About this task = What you return should be only the lines in the entries below between the one holding "Dynamic Edges. As" and the one holding "koi\_time0 koi\_eccen koi\_longp", ends included, with every picture left out.

(Saved entries)
*** Block opens ***
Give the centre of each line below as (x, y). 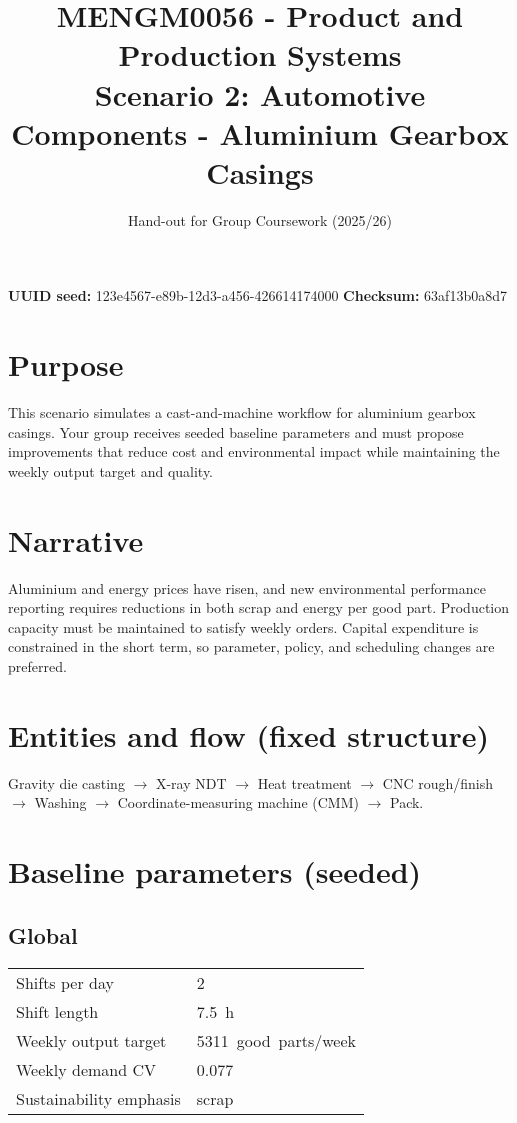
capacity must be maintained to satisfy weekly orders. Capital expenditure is (243, 626)
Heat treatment (304, 782)
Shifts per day (65, 982)
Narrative (76, 539)
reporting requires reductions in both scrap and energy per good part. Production (259, 607)
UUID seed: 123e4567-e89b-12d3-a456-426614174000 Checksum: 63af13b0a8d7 (257, 295)
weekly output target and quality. (111, 470)
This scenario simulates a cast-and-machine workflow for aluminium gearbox (242, 412)
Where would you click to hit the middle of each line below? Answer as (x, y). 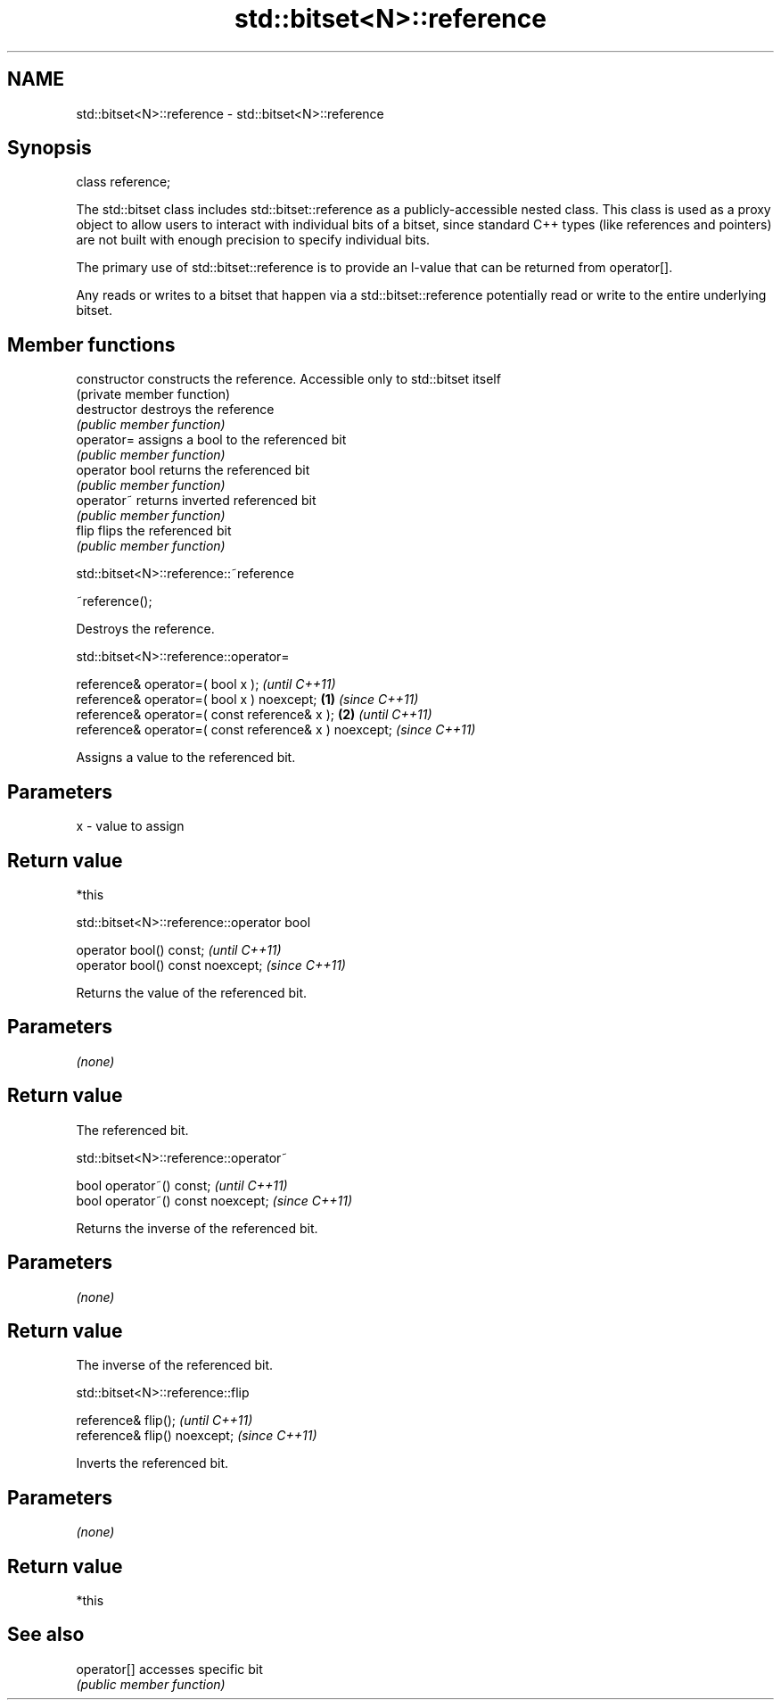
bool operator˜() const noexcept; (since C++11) (214, 1200)
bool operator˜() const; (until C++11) (182, 1185)
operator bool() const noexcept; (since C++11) (211, 965)
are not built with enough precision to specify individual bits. (253, 240)
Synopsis (49, 148)
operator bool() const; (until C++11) (179, 949)
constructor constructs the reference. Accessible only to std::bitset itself (288, 379)
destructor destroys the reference (175, 410)
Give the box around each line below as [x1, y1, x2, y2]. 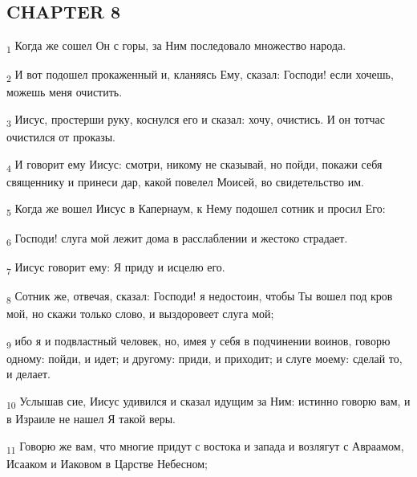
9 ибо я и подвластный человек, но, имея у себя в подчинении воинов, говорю [6, 332, 391, 351]
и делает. [6, 365, 51, 382]
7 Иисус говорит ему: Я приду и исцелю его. [6, 258, 225, 277]
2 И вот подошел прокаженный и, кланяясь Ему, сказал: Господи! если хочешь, [6, 66, 394, 85]
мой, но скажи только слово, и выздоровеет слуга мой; [6, 304, 274, 321]
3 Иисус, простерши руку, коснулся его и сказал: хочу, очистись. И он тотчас [6, 111, 385, 129]
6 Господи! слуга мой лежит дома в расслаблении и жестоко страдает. [6, 229, 348, 248]
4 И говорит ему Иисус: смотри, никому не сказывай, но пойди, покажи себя [6, 155, 383, 174]
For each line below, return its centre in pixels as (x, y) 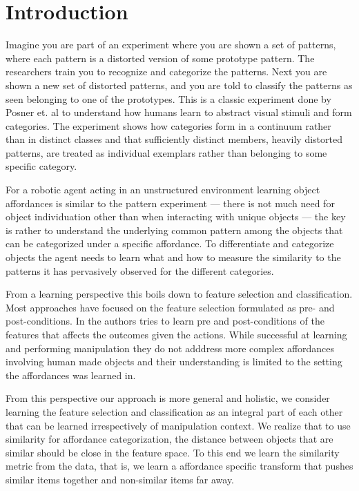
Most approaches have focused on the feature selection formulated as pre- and (170, 307)
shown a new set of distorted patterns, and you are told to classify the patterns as (179, 85)
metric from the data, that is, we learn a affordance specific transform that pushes (179, 466)
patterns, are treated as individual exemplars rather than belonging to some (166, 152)
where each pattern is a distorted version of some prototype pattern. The (160, 58)
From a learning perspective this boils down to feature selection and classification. (179, 294)
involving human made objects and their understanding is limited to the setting (174, 362)
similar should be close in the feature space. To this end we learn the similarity (173, 452)
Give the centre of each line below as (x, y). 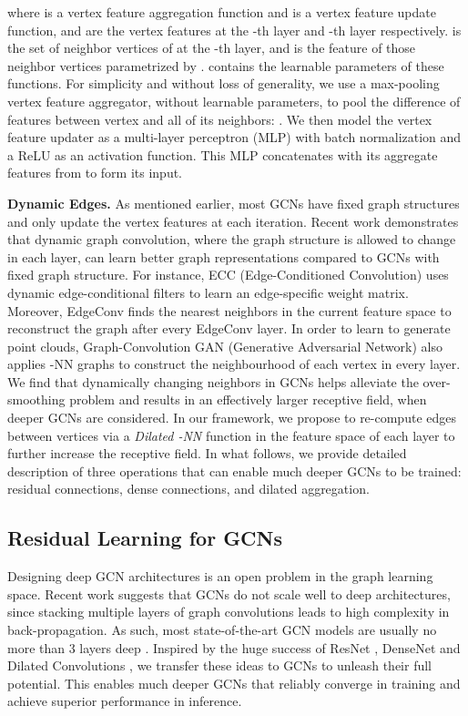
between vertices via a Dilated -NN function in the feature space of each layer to (231, 435)
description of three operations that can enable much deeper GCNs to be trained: (234, 471)
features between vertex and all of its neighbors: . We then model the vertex (220, 119)
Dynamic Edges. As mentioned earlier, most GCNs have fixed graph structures (234, 203)
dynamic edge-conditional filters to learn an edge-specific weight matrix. (208, 292)
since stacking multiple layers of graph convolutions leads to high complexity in (229, 612)
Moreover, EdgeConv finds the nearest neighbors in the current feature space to (229, 310)
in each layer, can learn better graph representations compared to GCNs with (224, 256)
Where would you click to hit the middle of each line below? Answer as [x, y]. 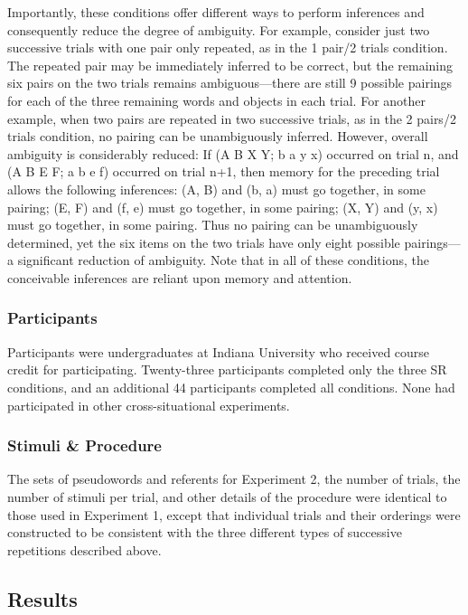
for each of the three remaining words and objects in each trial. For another [217, 100]
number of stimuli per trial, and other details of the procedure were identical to [227, 496]
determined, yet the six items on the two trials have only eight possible [204, 242]
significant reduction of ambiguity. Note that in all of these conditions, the [223, 260]
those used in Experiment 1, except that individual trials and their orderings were [234, 514]
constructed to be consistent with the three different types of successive [205, 532]
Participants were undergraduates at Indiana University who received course [219, 351]
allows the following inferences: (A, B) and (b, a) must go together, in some [216, 189]
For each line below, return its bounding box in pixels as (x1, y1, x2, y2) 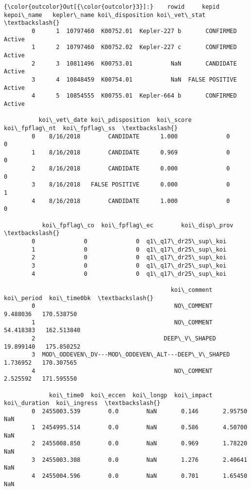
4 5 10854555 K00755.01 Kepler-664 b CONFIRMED (32, 92, 237, 100)
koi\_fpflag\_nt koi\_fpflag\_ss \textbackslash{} (4, 124, 178, 132)
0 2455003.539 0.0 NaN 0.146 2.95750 (32, 407, 248, 415)
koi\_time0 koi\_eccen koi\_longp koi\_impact (49, 391, 213, 399)
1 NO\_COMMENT (32, 319, 213, 326)
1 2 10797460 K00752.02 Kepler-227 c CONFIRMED (32, 44, 237, 51)
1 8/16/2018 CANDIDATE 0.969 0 (32, 149, 230, 156)
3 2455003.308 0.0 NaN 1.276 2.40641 (32, 456, 248, 463)
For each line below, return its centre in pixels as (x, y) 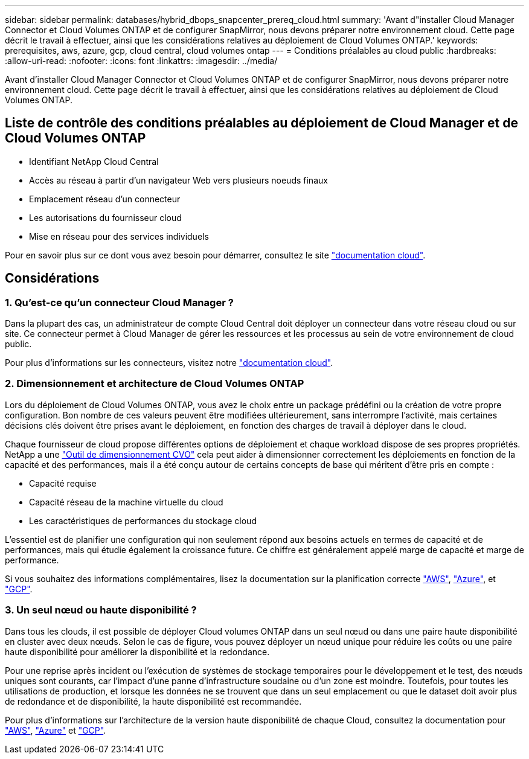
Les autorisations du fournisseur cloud (105, 217)
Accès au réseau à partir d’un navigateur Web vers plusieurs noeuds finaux (178, 180)
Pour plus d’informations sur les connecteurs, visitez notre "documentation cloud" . (169, 363)
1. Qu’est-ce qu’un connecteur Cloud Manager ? (119, 302)
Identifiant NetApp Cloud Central (94, 161)
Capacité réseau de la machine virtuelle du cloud (126, 502)
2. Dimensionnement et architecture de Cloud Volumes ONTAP (155, 384)
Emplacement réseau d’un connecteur (105, 199)
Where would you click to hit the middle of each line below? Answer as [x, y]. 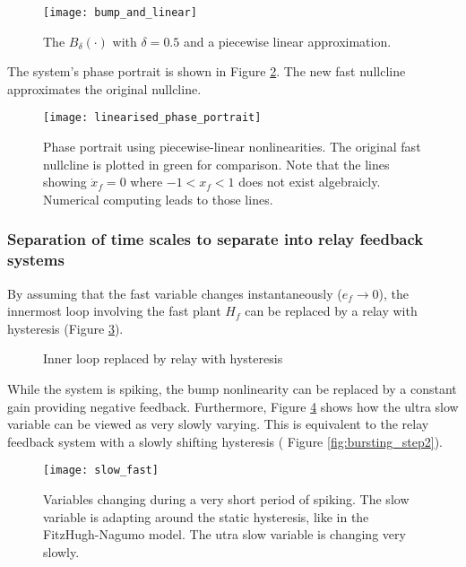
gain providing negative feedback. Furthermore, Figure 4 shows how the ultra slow [233, 406]
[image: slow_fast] [101, 471]
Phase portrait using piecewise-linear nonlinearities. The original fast [232, 147]
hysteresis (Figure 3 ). [65, 328]
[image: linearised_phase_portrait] [152, 118]
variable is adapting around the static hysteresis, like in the [206, 516]
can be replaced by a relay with [331, 311]
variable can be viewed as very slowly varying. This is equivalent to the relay [218, 424]
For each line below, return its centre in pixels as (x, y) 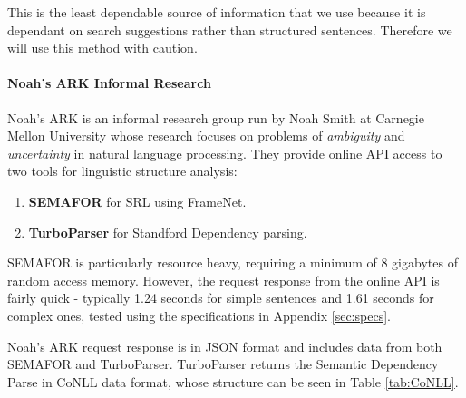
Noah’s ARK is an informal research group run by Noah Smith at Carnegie (216, 117)
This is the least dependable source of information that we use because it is (217, 12)
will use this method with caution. (102, 48)
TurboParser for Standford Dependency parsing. (168, 232)
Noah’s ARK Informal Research (109, 83)
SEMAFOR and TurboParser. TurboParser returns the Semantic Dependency (223, 364)
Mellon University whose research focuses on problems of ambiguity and (206, 136)
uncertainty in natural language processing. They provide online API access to (225, 153)
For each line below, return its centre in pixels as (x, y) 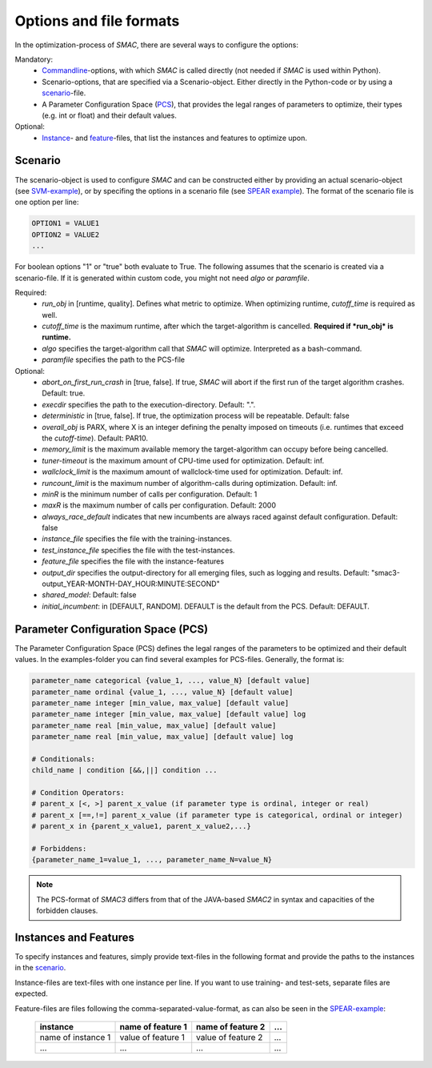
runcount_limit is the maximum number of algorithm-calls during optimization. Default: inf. (190, 483)
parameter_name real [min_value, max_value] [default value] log (162, 737)
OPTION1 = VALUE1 (66, 223)
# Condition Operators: (78, 793)
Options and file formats (97, 21)
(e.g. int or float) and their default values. (110, 115)
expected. (31, 994)
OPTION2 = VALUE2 (66, 235)
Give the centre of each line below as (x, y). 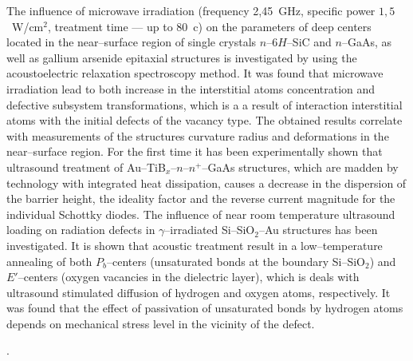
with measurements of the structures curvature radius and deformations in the (198, 135)
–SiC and (309, 42)
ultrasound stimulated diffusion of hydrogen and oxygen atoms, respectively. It (199, 292)
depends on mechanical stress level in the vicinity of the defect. (161, 323)
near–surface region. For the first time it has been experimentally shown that (195, 151)
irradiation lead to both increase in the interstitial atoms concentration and (191, 88)
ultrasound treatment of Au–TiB (86, 167)
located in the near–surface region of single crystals (132, 42)
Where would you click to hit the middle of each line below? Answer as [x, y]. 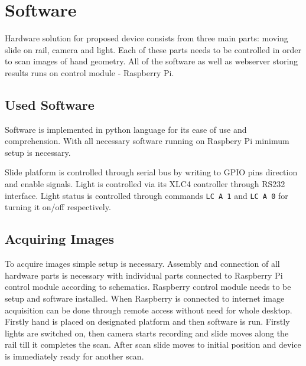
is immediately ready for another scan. [74, 356]
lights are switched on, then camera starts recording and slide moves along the [147, 333]
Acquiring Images [60, 239]
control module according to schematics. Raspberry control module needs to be [148, 287]
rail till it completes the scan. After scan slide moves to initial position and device [153, 344]
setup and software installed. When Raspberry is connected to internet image [145, 298]
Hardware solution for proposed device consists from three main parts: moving [147, 38]
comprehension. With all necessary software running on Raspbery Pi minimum [147, 141]
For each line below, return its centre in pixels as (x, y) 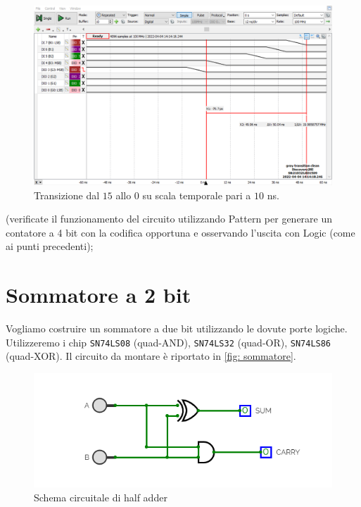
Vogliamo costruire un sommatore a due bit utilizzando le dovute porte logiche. (177, 328)
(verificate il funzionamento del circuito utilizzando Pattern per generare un (169, 219)
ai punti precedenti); (50, 246)
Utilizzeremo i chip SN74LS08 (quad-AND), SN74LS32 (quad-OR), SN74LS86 (169, 342)
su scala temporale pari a (197, 195)
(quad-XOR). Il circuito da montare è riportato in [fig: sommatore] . (151, 356)
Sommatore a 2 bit (99, 295)
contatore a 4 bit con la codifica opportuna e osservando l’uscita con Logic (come (180, 232)
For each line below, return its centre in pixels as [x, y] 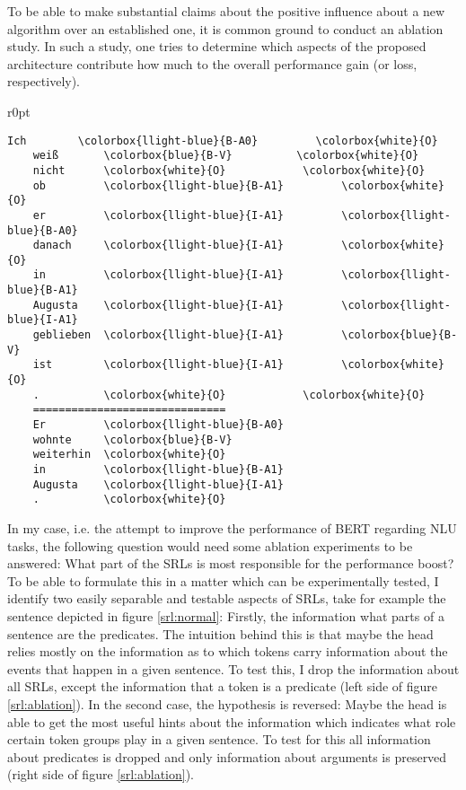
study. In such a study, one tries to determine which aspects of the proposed [217, 46]
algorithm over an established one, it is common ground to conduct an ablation [225, 28]
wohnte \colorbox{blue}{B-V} [132, 439]
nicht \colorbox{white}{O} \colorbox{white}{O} [229, 170]
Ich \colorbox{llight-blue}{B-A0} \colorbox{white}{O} [223, 140]
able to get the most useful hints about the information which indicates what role [232, 721]
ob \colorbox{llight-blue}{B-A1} [158, 185]
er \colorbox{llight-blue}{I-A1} [158, 215]
*** Block closes ***
Exercise output =
Dynamic Edges. As mentioned earlier, most GCNs have fixed graph structures (234, 203)
dynamic edge-conditional filters to learn an edge-specific weight matrix. (208, 292)
since stacking multiple layers of graph convolutions leads to high complexity in (229, 612)
Moreover, EdgeConv finds the nearest neighbors in the current feature space to (229, 310)
in each layer, can learn better graph representations compared to GCNs with (224, 256)
Where would you click to hit the middle of each line below? Answer as [x, y]. 
for each of the three remaining words and objects in each trial. For another [217, 100]
number of stimuli per trial, and other details of the procedure were identical to [227, 496]
determined, yet the six items on the two trials have only eight possible [204, 242]
significant reduction of ambiguity. Note that in all of these conditions, the [223, 260]
those used in Experiment 1, except that individual trials and their orderings were [234, 514]
constructed to be consistent with the three different types of successive [205, 532]
Participants were undergraduates at Indiana University who received course [219, 351]
allows the following inferences: (A, B) and (b, a) must go together, in some [216, 189]
For each line below, return its bounding box in pixels as (x1, y1, x2, y2) 
4 5 10854555 K00755.01 Kepler-664 b CONFIRMED (32, 92, 237, 100)
koi\_fpflag\_nt koi\_fpflag\_ss \textbackslash{} (4, 124, 178, 132)
0 2455003.539 0.0 NaN 0.146 2.95750 (32, 407, 248, 415)
koi\_time0 koi\_eccen koi\_longp koi\_impact (49, 391, 213, 399)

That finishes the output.